● **GOAL OF THE EXERCISE**
In the listing below, the lines starting with the line with "of a graph is" and going on through the line with "data fed in" are to be reproduced exactly, and only those.
┏━━
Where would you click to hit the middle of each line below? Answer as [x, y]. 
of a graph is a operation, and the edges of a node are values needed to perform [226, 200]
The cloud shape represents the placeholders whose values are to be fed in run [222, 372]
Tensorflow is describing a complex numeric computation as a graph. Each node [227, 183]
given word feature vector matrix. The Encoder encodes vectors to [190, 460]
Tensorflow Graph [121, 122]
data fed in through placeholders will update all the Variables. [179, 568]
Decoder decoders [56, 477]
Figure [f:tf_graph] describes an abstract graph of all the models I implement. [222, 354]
┗━━
┏━━
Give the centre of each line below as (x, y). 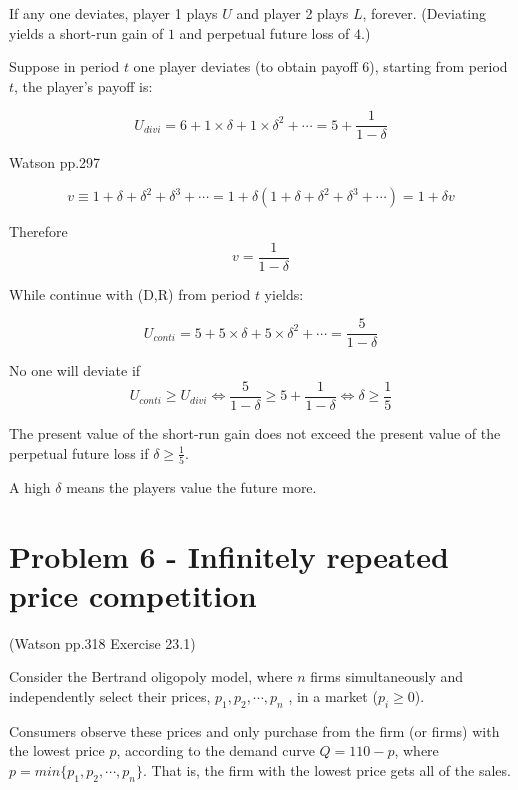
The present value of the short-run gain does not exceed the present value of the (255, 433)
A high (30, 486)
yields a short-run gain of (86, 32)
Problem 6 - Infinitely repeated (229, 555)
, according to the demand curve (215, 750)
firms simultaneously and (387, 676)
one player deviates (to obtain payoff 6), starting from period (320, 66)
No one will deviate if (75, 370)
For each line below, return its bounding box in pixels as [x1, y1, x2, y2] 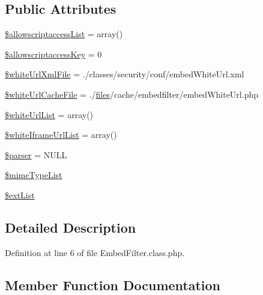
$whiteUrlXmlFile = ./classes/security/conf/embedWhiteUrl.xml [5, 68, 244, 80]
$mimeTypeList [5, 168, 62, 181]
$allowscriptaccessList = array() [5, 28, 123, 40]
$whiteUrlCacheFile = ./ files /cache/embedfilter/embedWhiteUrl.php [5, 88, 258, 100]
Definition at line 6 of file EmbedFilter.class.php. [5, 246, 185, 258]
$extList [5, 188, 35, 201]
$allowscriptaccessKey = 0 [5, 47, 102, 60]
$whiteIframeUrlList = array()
┗━━
● **RESPONSE BOX**
of a graph is a operation, and the edges of a node are values needed to perform [226, 200]
The cloud shape represents the placeholders whose values are to be fed in run [222, 372]
Tensorflow is describing a complex numeric computation as a graph. Each node [227, 183]
given word feature vector matrix. The Encoder encodes vectors to [190, 460]
Tensorflow Graph [121, 122]
data fed in through placeholders will update all the Variables. [179, 568]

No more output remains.